Given information —

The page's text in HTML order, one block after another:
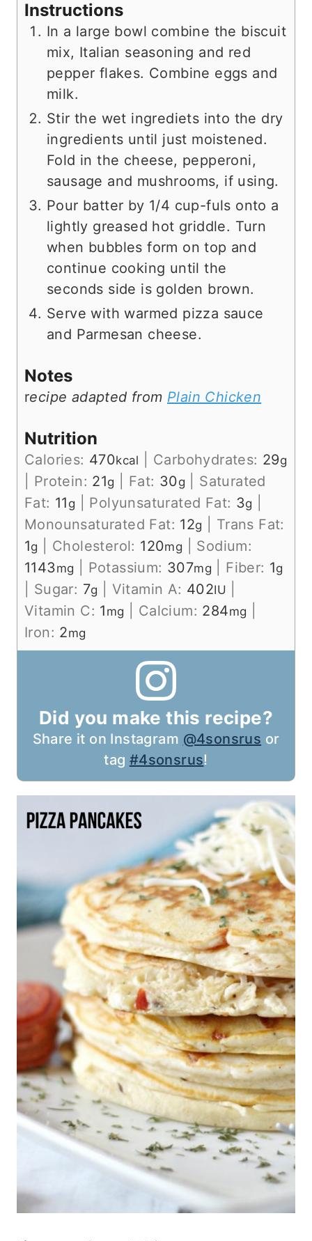
Instructions
In a large bowl combine the biscuit
mix, Italian seasoning and red
pepper flakes. Combine eggs and
milk.
Stir the wet ingrediets into the dry
ingredients until just moistened.
Fold in the cheese, pepperoni,
sausage and mushrooms, if using.
Pour batter by 1/4 cup-fuls onto a
lightly greased hot griddle. Turn
when bubbles form on top and
continue cooking until the
seconds side is golden brown.
Serve with warmed pizza sauce
and Parmesan cheese.
Notes
recipe adapted from Plain Chicken
Nutrition
Calories: 470kcal Carbohydrates: 29g
Protein: 21g Fat: 30g
Saturated
Fat: 11 g Polyunsaturated Fat: 3g
Monounsaturated Fat: 12g
Trans Fat:
1g Cholesterol: 120mg
Sodium:
1143mg Potassium: 307mg Fiber: 1g
Sugar: 7g Vitamin A: 402IU
Vitamin C: 1 mg Calcium: 284mg
Iron: 2mg
Did you make this recipe?
Share it on Instagram @4sonsrus or
tag #4sonsrus!

Work to complete — Scan the records above for the string "cheese", then copy each line where it turns up.

Answer box —
Fold in the cheese, pepperoni,
and Parmesan cheese.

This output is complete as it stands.